An outdated 1920s classical Greek position was taken. The RMP was one of six Egyptian texts that were translated only in light of the need to explain the origins of abstract Greek geometry, reported by Plato and others as being taught to Greeks by Egyptians.
Since the RMP and five other geometry texts contained lowly, non-abstract, contents further analysis of the Egyptian mathematical texts was stopped, a sad fact that is changing in the 21st century.
Had the Euro-centric classical Greek geometry metaphor been replaced by the actual abstract mathematics contained in the RMP, number theory, another set of conclusions can be reached. Several 21st century scholars are reporting over 1,000 ancient Egyptian, Greek, Arab and medieval texts, that link a period of 3,700 years of abstract number theory.
The best known medieval text, the Liber Abaci, was written in 1202 AD by Fibonacci.

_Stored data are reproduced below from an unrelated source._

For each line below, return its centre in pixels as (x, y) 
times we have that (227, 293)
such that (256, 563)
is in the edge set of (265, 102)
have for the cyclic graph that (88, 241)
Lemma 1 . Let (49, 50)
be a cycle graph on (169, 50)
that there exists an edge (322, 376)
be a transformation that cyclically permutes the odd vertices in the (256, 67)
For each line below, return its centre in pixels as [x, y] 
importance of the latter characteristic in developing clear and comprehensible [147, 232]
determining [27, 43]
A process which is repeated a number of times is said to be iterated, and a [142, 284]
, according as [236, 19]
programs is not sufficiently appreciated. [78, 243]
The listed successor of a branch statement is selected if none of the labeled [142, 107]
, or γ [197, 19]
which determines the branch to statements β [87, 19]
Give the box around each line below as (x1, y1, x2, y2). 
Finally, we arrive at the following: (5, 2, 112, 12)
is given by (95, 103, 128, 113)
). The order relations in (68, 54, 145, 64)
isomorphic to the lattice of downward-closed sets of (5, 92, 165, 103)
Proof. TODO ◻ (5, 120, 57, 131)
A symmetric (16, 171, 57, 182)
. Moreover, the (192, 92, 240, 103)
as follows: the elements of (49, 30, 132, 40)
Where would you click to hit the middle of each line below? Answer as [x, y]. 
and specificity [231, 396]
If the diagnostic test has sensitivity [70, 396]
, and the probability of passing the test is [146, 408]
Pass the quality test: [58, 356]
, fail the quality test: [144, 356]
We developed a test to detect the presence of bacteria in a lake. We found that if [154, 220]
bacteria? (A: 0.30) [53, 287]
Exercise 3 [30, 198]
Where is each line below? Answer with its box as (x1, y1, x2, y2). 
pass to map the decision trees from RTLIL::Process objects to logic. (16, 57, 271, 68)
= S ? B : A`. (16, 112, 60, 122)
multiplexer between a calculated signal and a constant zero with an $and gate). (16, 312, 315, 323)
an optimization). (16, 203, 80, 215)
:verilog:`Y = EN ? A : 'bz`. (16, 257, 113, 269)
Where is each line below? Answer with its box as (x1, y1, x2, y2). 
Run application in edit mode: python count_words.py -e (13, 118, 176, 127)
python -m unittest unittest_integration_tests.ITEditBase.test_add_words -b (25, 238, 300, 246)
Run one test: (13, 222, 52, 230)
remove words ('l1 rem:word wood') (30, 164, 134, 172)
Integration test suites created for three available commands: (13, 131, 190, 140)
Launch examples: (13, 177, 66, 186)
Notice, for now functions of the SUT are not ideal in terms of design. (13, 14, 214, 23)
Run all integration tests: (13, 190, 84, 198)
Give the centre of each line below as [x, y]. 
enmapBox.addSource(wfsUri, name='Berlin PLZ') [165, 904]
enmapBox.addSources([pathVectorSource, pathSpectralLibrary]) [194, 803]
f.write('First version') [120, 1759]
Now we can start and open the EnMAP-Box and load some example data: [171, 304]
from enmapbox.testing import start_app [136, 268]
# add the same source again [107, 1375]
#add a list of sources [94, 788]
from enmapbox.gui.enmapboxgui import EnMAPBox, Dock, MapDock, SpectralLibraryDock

Fibonacci's number theory notation modified Ahmes' RMP rational number notation, with (m/m) being an optimized LCM scaling factor, discussed in RMP 17-24, such that:
1. n/p = n/p(m/m) = mn/mp, (Ahmes' notation)
used divisors of mp that best summed to numerator mn
2. n/p - 1/m = (mn - p)/mp (Fibonacci's notation)
usually setting (mn -p) = 1
However, on page 124 of Siglers' 2002 translation, Fibonacci's 7th distinction, when (mn -p) did not equal unity (one), Fibonacci used Ahmes' divisors of mp to find numerator (mn-p), in the ancient manner.